Try adding a fstab entry for your ntfs usb stick, and you'll see what I am complaining of. If you want I can put here my fstab entries.

Martin, I can do any test you want, as long as I know what needs to be done. Would be really nice to have this issue fixed at the backports.

hi,

Jose Bernardo [2008-05-15 12:02 -0000]:
> Please check my comments 5 and 11 above; for me the bug isn't fixed,
> in fact it was introduced with 2310

But this version is not in Hardy...

> as I need to add entries for my ntfs drives to fstab because of bug #195420.

Ah, I did not try it with entries in fstab. What does your line look
like?

I'm sorry, I checked and you added it to 2216 (at least from the changelog for that version), the version I was testing in hardy, not 2310. I was confusing version numbers.

This is one of the entries, for a external usb drive that I share with the windows machines at work:

/dev/disk/by-id/usb-IC25N080_ATMR04-0-0:0-part1 /media/akasa ntfs-3g defaults,users,allow_others,rw,nosuid,nodev,sync,utf8,locale=pt_PT.UTF-8

Notice the two final options, they are mandatory for me to be able to access dirs and documents with accented characters.

For this drive, the unchanged ntfs-3g will only allow mounting it as root.

Reopening. Updating the version has got nothing to do with it. This is in fact a duplicate of bug 162863.
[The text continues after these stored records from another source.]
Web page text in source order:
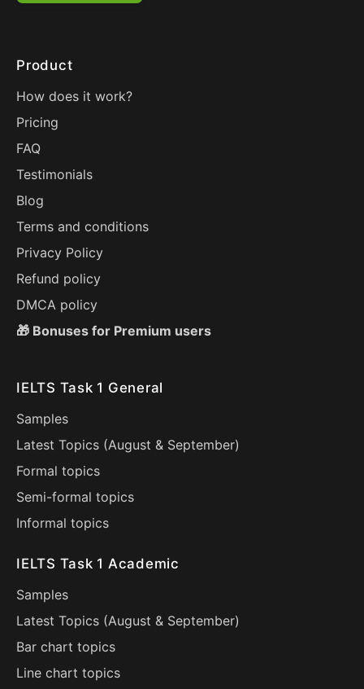
Product
How does it work?
Pricing
FAQ
Testimonials
Blog
Terms and conditions
Privacy Policy
Refund policy
DMCA policy
🎁 Bonuses for Premium users
IELTS Task 1 General
Samples
Latest Topics (August & September)
Formal topics
Semi-formal topics
Informal topics
IELTS Task 1 Academic
Samples
Latest Topics (August & September)
Bar chart topics
Line chart topics
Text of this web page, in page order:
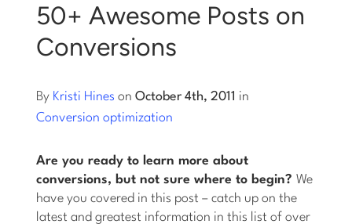
Log into Smart Copy
Sign Up For Free
50+ Awesome Posts on
Conversions
By Kristi Hines onOctober 4th, 2011 in
Conversion optimization
Are you ready to learn more about
conversions, but not sure where to begin?We
have you covered in this post – catch up on the
latest and greatest information in this list of over
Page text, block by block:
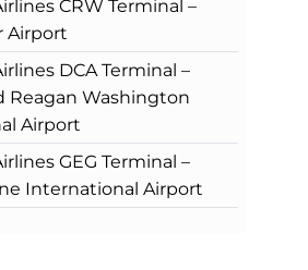
CRW Terminal –
Airport
DCA Terminal –
Reagan Washington
Airport
GEG Terminal –
International Airport
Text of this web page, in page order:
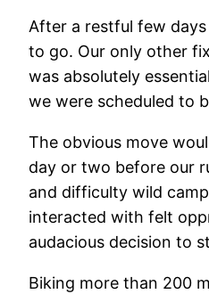
After a restful few
to go. Our only other
was absolutely
we were scheduled to
The obvious move
day or two before our
and difficulty wild
interacted with felt
audacious decision to
Biking more than 200

Right, but just to make sure that the problem is well understood,
the problem nowadays is not only that ntfs-3g is not installed setuid-root,
but
also that we don't build it with ntfs-3g's internal fuse library :

http://www.ntfs-3g.org/support.html#useroption

And while not installing setuid-root is easy to fix, building with external fuse libs means that a fix implies rebuilding the ntfs-3g libs, every time the package is updated.
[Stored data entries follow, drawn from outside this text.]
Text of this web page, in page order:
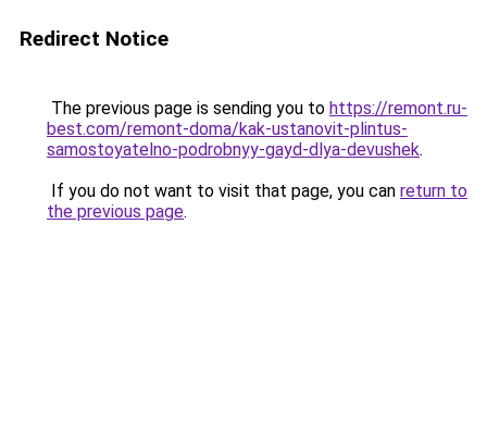
Redirect Notice
The previous page is sending you to https://remont.ru-
best.com/remont-doma/kak-ustanovit-plintus-
samostoyatelno-podrobnyy-gayd-dlya-devushek.
If you do not want to visit that page, you can return to
the previous page.

I have this issue with a FAT32 pen drive.
Ubuntu shows no new updates for ntfs-3g,so I downloaded it from the site.

vivek@vivek-desktop:~/ntfs-3g-1.2531$ apt-cache policy ntfs-3g
ntfs-3g:
  Installed: 1:1.2216-1ubuntu2
  Candidate: 1:1.2216-1ubuntu2

Will my problem be fixed if remove fuse-utils and ntfs-3g and compile the ntfs-3g?What else should I do to overcome this problem?

Status changed to 'Confirmed' because the bug affects multiple users.